Of course you really should have a plan B for pushing out updates, regardless of the situation. Sadly, that's not the case in many companies. GitHub or other services having outages are considered higher power, while self-hosted solutions being down are usually viewed as failure.
And since we are on biases already I want to emphasize the tinkering part. A lot of us are developers and infrastructure engineers (SRE, DevOps, sysadmins, etc.). We are paid to do and tinker on stuff, but the reality is that we use tons of services that effectively never cause issues. Be it OpenSSH, nginx, apache or others. When was the last time even doing a major upgrade any of these caused issues? Finished releases of software that is built to do one thing and doesn't try to do everything usually works extremely well, often good enough that even a complete novice doing that on the side will achieve higher uptimes.
I think the same is true for simple CI-pipelines.
This is not meant to convince anyone to not use managed solutions or GitHub, but to not end up with wrong assumptions, because the comparisons we do in our heads aren't what we actually want to compare. Self-hosting CI pipelines doesn't mean running GitHub.
We don't think we are able to run a better restaurant, because we are cooking our own food, yet cooking ones own food might be a more reliable approach to not getting hungry, than guessing that the restaurant is always open.
But whatever you do, be sure to keep a backup solution in your freezer. ;)
It is for most startups, but not megacorp which has the money anyway. I’ve never gotten close to hitting the CI minutes cap in companies < 100 engineers.
The cap is 2000, will 50 engineers for example really only need 40 minutes of build time each in an entire month? That’s like 5-10 builds, depending on your build duration.. just one or two a week or so. You might use all that up in a single pull request.

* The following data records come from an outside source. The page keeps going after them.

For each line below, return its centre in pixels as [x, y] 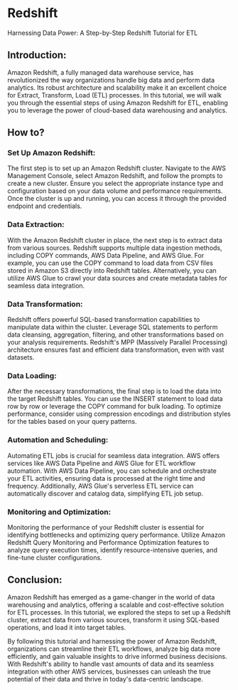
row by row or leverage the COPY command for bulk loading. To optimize [114, 407]
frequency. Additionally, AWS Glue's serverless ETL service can [101, 486]
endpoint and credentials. [45, 206]
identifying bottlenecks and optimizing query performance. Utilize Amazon [117, 535]
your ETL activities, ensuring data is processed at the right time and [106, 478]
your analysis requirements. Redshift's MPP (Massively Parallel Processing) [118, 343]
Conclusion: [35, 580]
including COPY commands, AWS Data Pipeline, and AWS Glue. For [106, 255]
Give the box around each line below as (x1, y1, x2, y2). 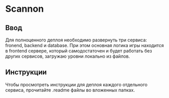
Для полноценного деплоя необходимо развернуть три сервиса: (5, 37, 147, 43)
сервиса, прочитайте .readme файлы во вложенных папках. (5, 87, 135, 93)
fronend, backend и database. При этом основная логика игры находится (5, 42, 164, 48)
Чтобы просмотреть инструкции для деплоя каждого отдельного (5, 81, 148, 87)
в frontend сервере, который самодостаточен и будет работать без (5, 48, 152, 54)
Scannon (5, 3, 44, 15)
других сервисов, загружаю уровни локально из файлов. (5, 53, 130, 59)
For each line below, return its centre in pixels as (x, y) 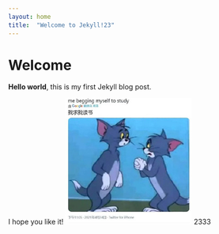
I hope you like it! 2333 (109, 222)
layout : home (30, 17)
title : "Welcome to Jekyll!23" (61, 25)
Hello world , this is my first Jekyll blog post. (80, 87)
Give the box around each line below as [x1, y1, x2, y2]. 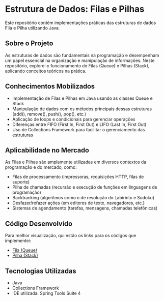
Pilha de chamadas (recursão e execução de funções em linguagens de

In a really productive month my two person startup had to buy more minutes.
I could have sworn it was more, but fair enough! I do heavily optimize CI to reduce minutes though, with easy access to local tests (and git hooks to enforce these) and more thorough tests ran nightly on merged branches.
Gitlab, Redox and ARM all all on custom Gitlab deployments. They were probably intended as examples of self-hosting companies, just with confusing wording.
I found this so hard to get working. Actually I didn't even get it working, I think I had some dependencies in my build that weren't in ACT or something.
Always have an established and regularly tested workflow for manual deployments that doesn't rely on CI jobs. You'll need it sooner or later.